The lines below starting at the line containing "ಕುರಿತು ಮಾತನಾಡುವಾಗ ಮಾನವನು" and ending at the line containing "ಮಾಯವಾಗುವುದು. ನಮ್ಮಲ್ಲಿ ಪ್ರತಿಯೊಬ್ಬರಿಗೂ" are to be repeated exactly, with both ends kept and nothing else added.

Dataset items
+===+

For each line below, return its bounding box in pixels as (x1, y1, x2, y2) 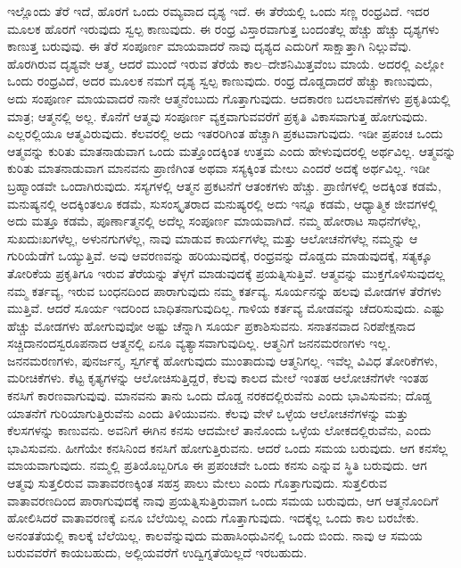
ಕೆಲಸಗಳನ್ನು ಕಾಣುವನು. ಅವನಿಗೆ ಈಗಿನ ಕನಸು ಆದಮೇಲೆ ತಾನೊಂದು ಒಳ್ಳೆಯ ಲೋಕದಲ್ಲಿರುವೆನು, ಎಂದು (7, 421, 432, 440)
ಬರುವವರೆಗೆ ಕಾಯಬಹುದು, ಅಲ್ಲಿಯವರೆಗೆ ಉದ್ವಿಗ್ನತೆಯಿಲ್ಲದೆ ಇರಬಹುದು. (7, 543, 308, 562)
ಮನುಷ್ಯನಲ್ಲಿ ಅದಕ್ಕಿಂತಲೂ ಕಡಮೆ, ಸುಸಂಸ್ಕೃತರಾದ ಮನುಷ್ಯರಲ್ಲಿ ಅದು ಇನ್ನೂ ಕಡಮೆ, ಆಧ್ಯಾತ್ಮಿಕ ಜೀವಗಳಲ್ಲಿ (7, 193, 438, 212)
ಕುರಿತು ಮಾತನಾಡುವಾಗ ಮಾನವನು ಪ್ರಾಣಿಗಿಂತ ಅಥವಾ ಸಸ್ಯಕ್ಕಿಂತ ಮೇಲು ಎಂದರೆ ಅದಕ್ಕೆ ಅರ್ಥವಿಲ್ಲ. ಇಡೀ (7, 159, 431, 177)
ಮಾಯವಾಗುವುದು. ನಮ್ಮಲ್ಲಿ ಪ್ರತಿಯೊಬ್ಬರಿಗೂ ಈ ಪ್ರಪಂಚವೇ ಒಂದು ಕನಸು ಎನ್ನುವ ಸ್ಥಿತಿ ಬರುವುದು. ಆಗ (7, 456, 427, 474)
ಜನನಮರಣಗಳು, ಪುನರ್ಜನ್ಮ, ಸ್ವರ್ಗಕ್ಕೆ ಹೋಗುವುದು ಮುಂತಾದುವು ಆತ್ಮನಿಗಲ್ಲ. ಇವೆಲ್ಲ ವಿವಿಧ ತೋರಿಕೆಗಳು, (7, 350, 438, 369)
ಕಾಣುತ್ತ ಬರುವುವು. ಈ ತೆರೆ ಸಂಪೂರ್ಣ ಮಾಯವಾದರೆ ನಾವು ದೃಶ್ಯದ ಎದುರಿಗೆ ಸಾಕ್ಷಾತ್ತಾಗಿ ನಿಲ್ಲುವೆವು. (7, 37, 412, 55)
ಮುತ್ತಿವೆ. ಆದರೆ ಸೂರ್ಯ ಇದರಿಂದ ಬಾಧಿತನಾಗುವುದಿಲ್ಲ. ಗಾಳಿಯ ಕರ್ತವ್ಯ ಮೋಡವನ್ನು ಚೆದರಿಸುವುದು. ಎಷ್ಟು (7, 299, 446, 317)

+===+

• Response area
ಕುರಿತು ಮಾತನಾಡುವಾಗ ಮಾನವನು ಪ್ರಾಣಿಗಿಂತ ಅಥವಾ ಸಸ್ಯಕ್ಕಿಂತ ಮೇಲು ಎಂದರೆ ಅದಕ್ಕೆ ಅರ್ಥವಿಲ್ಲ. ಇಡೀ (7, 159, 431, 177)
ಮಾಯವಾಗುವುದು. ನಮ್ಮಲ್ಲಿ ಪ್ರತಿಯೊಬ್ಬರಿಗೂ ಈ ಪ್ರಪಂಚವೇ ಒಂದು ಕನಸು ಎನ್ನುವ ಸ್ಥಿತಿ ಬರುವುದು. ಆಗ (7, 456, 427, 474)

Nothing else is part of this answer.